Equity amounted to NOK 274 million at the end of the second quarter of 2025, down from NOK 348 million at the end of the first quarter. The decrease is almost entirely attributable to the total comprehensive loss of NOK 75 million recognized during the second quarter.

The equity ratio for the second quarter of 57.4%, (61.9% in the first quarter of 2025) and 65.4% at the end of second quarter of 2024.
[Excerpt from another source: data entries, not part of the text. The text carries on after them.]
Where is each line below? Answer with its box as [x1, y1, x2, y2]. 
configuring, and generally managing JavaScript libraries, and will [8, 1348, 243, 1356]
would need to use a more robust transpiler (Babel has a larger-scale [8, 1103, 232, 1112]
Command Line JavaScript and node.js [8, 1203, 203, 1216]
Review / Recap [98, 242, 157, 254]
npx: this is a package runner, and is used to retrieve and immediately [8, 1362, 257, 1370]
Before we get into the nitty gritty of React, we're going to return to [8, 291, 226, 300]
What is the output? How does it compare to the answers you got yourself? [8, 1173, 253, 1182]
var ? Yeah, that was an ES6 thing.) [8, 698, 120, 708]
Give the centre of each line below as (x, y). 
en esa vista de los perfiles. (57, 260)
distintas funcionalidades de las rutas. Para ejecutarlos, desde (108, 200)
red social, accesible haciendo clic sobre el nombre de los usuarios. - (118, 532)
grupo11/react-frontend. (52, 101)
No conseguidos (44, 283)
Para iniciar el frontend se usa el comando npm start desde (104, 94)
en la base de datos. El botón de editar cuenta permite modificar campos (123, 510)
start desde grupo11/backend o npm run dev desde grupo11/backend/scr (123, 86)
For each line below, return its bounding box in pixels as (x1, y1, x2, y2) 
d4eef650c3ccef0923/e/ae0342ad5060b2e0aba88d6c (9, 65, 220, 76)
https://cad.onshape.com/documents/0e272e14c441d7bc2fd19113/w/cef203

Total liabilities decreased to NOK 203 million, primarily due to a decrease in current liabilities to NOK 182 million from NOK 194 million in the previous quarter. Current liabilities include trade payables, other short-term obligations, and provisions for warranty related to project activity (see Note 7).

Cash flow

Q2 2025 Q1 2025 Q2 2024 NOK million H1 2025 H1 2024 FY 2024
165 191 185 Cash balance start of period 191 161 161
-48 -50 -65 EBITDA -98 -122 -204
-6 -23 46 Changes in NWC & other -29 127 182
-2 -22 -0 Investments -24 -1 -25
-1 68 82 Financing 67 82 78
-58 -26 62 Total changes in cash -84 87 31
107 165 247 Cash balance end of period 107 247 191

Q2 2025

Net change in cash position during the second quarter 2025 was NOK - 58 million (decrease in cash position) compared to NOK -26 million (decrease in cash position) in the first quarter of 2025.
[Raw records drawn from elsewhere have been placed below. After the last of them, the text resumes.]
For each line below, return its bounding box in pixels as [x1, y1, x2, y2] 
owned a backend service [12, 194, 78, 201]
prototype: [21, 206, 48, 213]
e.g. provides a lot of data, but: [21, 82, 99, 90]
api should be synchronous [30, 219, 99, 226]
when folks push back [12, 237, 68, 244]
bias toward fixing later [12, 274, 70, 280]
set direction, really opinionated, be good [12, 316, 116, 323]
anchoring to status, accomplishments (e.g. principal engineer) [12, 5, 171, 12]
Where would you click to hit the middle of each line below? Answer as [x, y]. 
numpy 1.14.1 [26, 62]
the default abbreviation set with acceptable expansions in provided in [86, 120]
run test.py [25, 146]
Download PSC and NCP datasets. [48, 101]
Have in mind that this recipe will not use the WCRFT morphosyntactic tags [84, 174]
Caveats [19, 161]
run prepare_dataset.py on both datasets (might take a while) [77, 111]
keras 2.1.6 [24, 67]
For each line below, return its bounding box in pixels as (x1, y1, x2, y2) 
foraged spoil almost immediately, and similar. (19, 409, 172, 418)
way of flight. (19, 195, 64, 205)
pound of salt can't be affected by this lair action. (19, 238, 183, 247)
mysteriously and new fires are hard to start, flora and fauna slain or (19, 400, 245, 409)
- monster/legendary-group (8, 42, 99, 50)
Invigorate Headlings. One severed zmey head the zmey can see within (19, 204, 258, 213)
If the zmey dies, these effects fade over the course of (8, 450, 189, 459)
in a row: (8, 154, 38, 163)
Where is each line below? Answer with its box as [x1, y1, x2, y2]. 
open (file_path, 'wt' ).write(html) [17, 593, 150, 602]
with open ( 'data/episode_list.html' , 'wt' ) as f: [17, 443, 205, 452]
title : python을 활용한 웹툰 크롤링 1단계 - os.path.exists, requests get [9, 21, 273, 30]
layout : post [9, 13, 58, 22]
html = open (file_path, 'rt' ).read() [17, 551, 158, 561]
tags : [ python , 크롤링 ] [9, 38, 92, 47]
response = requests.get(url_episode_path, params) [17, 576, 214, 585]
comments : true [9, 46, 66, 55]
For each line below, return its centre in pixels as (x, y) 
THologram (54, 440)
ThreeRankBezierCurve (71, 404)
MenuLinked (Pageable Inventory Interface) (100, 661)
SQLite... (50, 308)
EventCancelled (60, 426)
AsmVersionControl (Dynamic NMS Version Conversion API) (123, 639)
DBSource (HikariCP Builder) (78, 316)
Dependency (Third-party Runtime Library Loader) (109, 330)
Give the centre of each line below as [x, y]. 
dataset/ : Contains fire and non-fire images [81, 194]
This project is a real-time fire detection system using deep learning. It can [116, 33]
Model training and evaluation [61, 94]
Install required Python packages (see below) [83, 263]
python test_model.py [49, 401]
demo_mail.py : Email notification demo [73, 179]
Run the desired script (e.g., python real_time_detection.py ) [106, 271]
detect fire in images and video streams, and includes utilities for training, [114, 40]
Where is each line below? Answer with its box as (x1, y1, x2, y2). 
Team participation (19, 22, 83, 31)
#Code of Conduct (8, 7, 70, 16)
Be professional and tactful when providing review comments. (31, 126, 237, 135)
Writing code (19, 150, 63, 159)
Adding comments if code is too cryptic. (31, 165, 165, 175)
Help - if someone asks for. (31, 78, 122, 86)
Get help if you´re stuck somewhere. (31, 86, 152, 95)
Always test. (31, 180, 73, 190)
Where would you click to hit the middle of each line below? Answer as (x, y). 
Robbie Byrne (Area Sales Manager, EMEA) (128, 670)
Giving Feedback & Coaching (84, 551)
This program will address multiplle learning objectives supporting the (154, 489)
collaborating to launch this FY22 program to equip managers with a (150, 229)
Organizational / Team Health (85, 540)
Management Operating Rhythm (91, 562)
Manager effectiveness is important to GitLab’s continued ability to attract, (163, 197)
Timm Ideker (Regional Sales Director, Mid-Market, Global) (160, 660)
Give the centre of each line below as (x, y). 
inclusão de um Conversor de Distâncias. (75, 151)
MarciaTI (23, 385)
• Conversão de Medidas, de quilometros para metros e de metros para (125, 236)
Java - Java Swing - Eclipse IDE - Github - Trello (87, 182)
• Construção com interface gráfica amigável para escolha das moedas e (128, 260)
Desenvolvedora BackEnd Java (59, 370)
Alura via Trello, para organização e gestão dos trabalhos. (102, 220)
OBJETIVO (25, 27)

During this second quarter, net cash flow from investing activities was NOK -2 million, compared to NOK -22 million in the first quarter 2025. These investments primarily support the expansion of manufacturing capacity in Aarhus.

As of the second quarter of 2025, the expanded manufacturing capacity in Aarhus is currently in the test production phase. The plant is expected to be fully operational during the third quarter of 2025. The total estimated investment cost is NOK 60 million, with NOK 35 million paid by the end of the second quarter, i.e. NOK 25 million remaining to be paid in H2 2025.
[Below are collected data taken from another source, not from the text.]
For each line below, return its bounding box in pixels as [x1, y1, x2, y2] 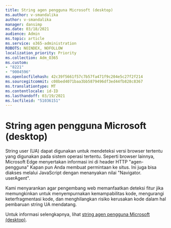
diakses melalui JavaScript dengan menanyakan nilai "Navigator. [5, 170, 142, 176]
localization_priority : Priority [5, 50, 77, 55]
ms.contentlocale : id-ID [5, 88, 58, 94]
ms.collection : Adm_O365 [5, 55, 58, 60]
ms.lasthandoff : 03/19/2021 [5, 93, 66, 98]
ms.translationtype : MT [5, 84, 56, 89]
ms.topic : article [5, 36, 45, 42]
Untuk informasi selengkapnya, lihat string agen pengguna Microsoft [5, 211, 150, 218]
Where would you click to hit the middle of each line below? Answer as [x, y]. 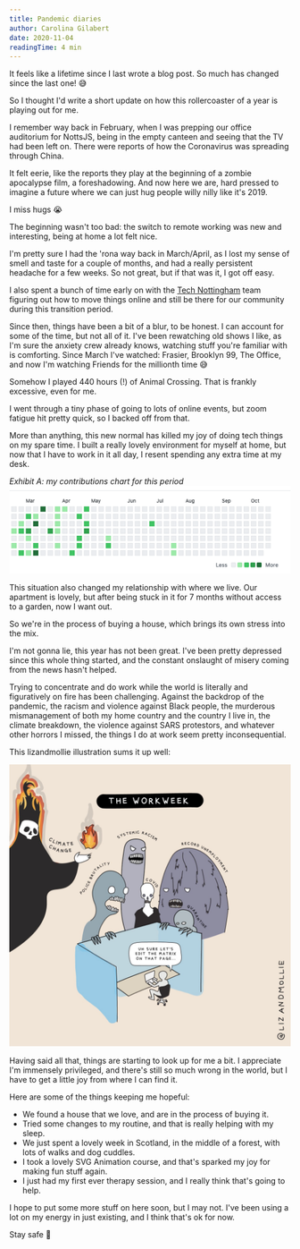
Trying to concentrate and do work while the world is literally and [129, 687]
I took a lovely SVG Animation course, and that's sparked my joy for [146, 1161]
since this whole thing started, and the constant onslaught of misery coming [149, 660]
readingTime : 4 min [46, 47]
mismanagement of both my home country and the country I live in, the [140, 715]
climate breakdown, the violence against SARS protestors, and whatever [142, 725]
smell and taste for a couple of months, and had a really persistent [131, 263]
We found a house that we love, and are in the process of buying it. [146, 1114]
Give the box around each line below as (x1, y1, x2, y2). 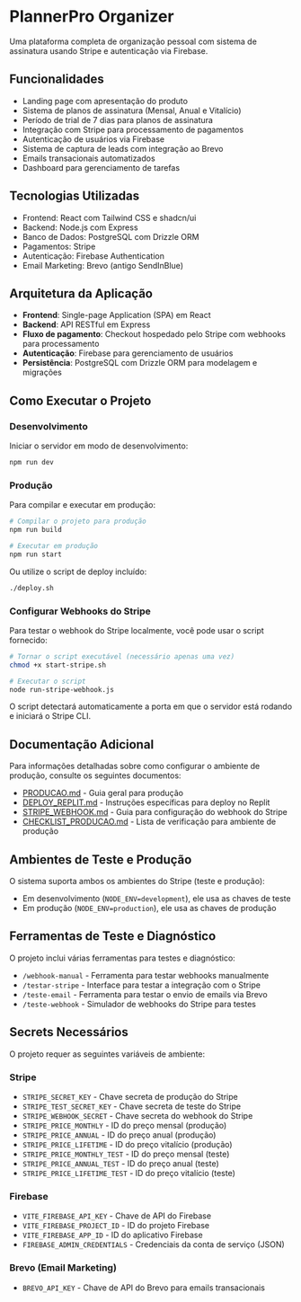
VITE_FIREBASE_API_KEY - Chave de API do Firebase (22, 1210, 212, 1221)
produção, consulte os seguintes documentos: (9, 770, 181, 781)
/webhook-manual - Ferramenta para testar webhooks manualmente (22, 970, 270, 980)
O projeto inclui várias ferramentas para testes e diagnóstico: (9, 952, 235, 963)
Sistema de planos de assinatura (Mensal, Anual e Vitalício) (22, 105, 242, 116)
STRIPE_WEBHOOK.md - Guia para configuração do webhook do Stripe (22, 807, 288, 818)
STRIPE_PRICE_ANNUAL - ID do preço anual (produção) (22, 1129, 217, 1140)
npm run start (9, 550, 63, 559)
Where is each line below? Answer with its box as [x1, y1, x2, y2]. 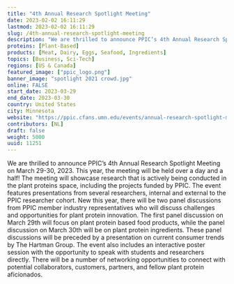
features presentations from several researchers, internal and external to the [7, 189, 226, 197]
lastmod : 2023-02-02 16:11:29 [7, 23, 95, 30]
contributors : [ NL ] [7, 120, 64, 128]
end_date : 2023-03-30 [7, 95, 70, 102]
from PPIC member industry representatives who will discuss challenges [7, 204, 215, 212]
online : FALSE [7, 82, 49, 89]
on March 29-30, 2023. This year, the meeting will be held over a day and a [7, 167, 224, 175]
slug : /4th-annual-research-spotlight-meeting [7, 29, 145, 37]
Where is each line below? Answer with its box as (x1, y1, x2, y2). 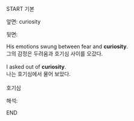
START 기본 (6, 5, 35, 12)
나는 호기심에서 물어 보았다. (6, 70, 71, 77)
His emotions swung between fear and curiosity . (6, 43, 129, 50)
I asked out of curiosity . (6, 63, 66, 70)
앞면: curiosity (6, 18, 41, 25)
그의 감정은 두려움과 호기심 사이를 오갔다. (6, 50, 103, 57)
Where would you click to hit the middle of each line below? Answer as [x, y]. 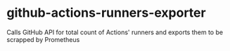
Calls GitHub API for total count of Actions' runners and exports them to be [115, 32]
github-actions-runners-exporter [106, 13]
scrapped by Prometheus [43, 39]
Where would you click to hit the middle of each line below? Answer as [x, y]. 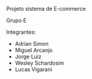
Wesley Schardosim [39, 63]
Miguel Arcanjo [34, 50]
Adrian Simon [32, 44]
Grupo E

Net cash flow from financing activities in the quarter was NOK -1 million compared to NOK 68 million in the first quarter 2026. The amount for the second quarter is payment of lease liabilities while the positive financing in the first quarter of 2025 is primarily the equity injection of NOK 70 million through a private placement of new shares from HydrogenPro's existing shareholders, ANDRITZ AG and Mitsubishi Heavy Industries (MHI). The corresponding amount for the second quarter of 2024 is NOK 82 million, mainly due to the private placement by ANDRITZ AG in April 2024.

H1 2025

The net change in cash position during the first half of 2025 was NOK -84 million, representing a decrease in cash, compared to an increase of NOK 87 million in the same period of 2024.

This change is primarily driven by net working capital movements: a positive change of NOK 127 million in H1 2024 versus a negative NOK -29 million in H1 2025. The difference is mainly attributable to trade receivables and contract assets, which improved by NOK 96 million in H1 2024 but declined by NOK -4 million in H1 2025.

Net cash flow from investing activities also contributed to the negative change, amounting to NOK -24 million in H1 2025 compared to NOK -1 million in H1 2024. This decline is primarily driven by substantial investment activities in 2025 related to the expansion of manufacturing capacity in Denmark, which commenced during the second half of 2024.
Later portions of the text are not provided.